If a court finds that the credit provider was reckless in allowing the consumer to become over indebted, or if the credit provider did not ensure that the consumer understood what his obligations were in terms of the credit arrangement, the court will declare part of the debt or the total debt as reckless.
If a court declares a debt reckless, then
. the contract is cancelled immediately
. all the rights of the credit provider are ceded to the state
. all monies paid by the consumer must be refunded to the consumer, together with interest.
This does not mean that the consumer walks away scot-free. The account must still be paid- only it is paid to the state and not to the credit provider who is being penalized for being reckless.
On the other hand, the debt counsellor may find that the credit provider was not reckless and that the consumer was not over indebted at the time of entering into the contract, but that the consumer has become over indebted since the contract was entered into. In this case the debt counsellor may request that all credit providers co-operate to restructure the debts of the consumer.

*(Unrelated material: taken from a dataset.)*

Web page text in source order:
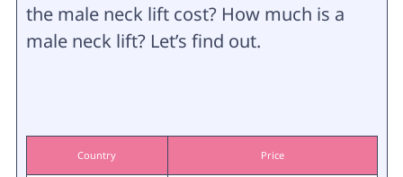
the male neck lift cost? How much is a
male neck lift? Let’s find out.
Country Price
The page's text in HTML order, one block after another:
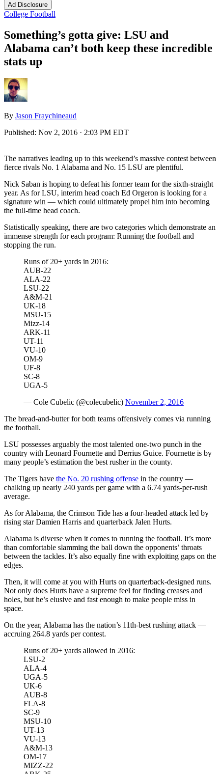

Remember one important thing: while the consumer is consulting the debt counsellor, or while the consumer’s debts are being restructured, no action can be taken against the consumer. But, the consumer may not enter into other credit agreement- except a consolidation agreement- until such time that the debt counsellor has given the consumer a clearance certificate indicating that all debts owing by the consumer have been settled in terms of the restructuring agreement with the credit providers.
Nothing stops a credit provider from taking action to recover outstanding debts in the Magistrate’s Court on condition that the 20 business days notice period has been given. Once proceedings in the Magistrate’s Court start, the consumer may longer
Approach a debt counsellor for assistance.
After the credit provider has advised the consumer to consult with a debt counsellor and the counsellor does not advise restructuring of the debt, and the period of 20 business days’ notice has expired, the credit provider can proceed in the magistrate’s Court.
Before the credit provider can repossess any goods purchased on an instalment agreement, a court order must be obtained, or the consumer must be voluntarily surrender the goods to the credit provider. Note that this voluntary surrender may not be obtained in advance of default.
Goods may not be repossessed by the credit provider or by an agent of the credit provider. The credit provider may not request power of attorney from the consumer authorizing the credit provider to enter the premises of the consumer with the purpose of repossession must be undertaken by an officer of the court.
The maximum interest that may be charged on any overdue account or any account, on which the payment has been deferred, is prescribed by the Act. The method of calculation is as follows:
Interest = P x R x T
P = the principle amount that is deferred
R = the repurchase rate (RR) of the SA Reserve Bank
Multiplied by 2.2 plus a prescribed factor
T = the number of periods
The prescribed factors are as follows (as at 1 June 2007)
For a mortgage bond (RR x 2.2) + 5%
Credit facility (RR x 2.2) + 10%
Other credit agreements (RR x 2.2) + 10%
Unsecured credit agreements (RR X 2.2) + 20%
Short term loans 5% per month max 6 months
If you are two months in arrears on your account of R4000 with clothing store
Interest will be calculated as follows (assuming a repo rate of 8, 5%):
Interest = P x R x T
= R4 000 x (8, 5 x 2.2 + 10) % x (2 / 12)
= R4 000 x 28.7% x 2
= R2 296
Interest = R191, 33
Note that this is the maximum rate of interest that may be charged by the credit provider. Also note that interest may not be charged on interest. In other words
Interest may not be compounded.
Finally, bear in mind that the total amount of interest charged on an account may never be more than the principle amount of the debt.